RG | 04:06 – Okay. So unlike a college like, Harvard that would have their own reasons, we are always trying to get students. And, if we have a pool of potential students in our community, then it benefits us to try and attract those students. So if we give benefits to them in some way, and I think in the piece I mentioned that there’s indirect benefits and direct benefits, actually, I should say preferences, indirect preferences and direct preferences. So, uh, the indirect preference would be to invest resources in attracting that demographic, which we certainly do at our university, we have something akin to a DEI program, which people may find weird in this context, but it’s the same function. We want to make our university welcome to military personnel. So we have a military, I don’t know, department or something. They have counselors for military, it’s not a military department, but, but we have, uh, administrators who work directly with, uh, people who are affiliated with the military, uh, to help them in the transition. So that’s resources that we are spending. That’s an indirect preference because we don’t do that for everyone, right? Just some, right. And then a direct preference would be the, the ones that most people talk about, which is saying, okay, we’re gonna give you a bump because you have that certain characteristic. I am not entirely sure if our university does that. I think we do, but I’m not sure. 

AW | 05:30 – But you write that the school gives a preference to community college graduates.

RG | 05:35 – That’s another example. Yeah.

AW | 05:36 – Yeah. And if they decide they want to give to community college from North Carolina, then they can. But right now it’s just Virginia community volleges.
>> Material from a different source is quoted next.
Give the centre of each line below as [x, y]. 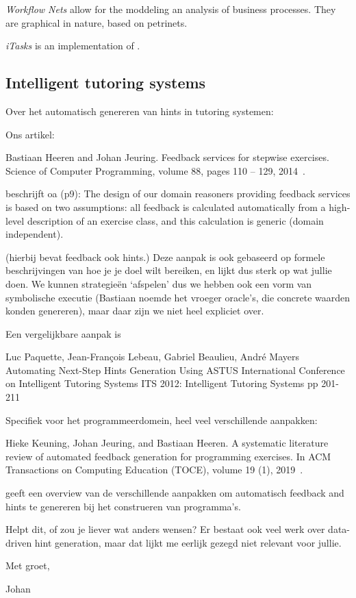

RG | 05:45 – Yeah. That’s another example of how it benefits us. We, we have a lot of, as most states do have a lot of community colleges, and we want to get those students to, if they want to come and get a four year, uh, degree, we want to make it easier for them, them, so we, we automatically accept them. If you’re from Virginia and you finish a two year, um, degree, we don’t do that for the neighboring state. So that is a kind of preference as well. And, and the point of, of bringing up those examples is because I think often the, in the national narrative, everything is driven by what occurs at like 10 schools. You know, there are 20 or so Ivy League schools, and we say, well, gosh, you know, you got to get into Harvard if you want to be a Supreme Court justice or be something like that. So everyone’s fighting to get there. And so we are concerned about, things not being meritocratic at that particular, at those collection of schools, but we have to think more broadly that these institutions, you know, we we’re trying to get students, we’re embedded in communities, you know, we’ve got a mission that we’re trying to achieve. And so we need to be able to build the cohort that we think best allows us to achieve our goals.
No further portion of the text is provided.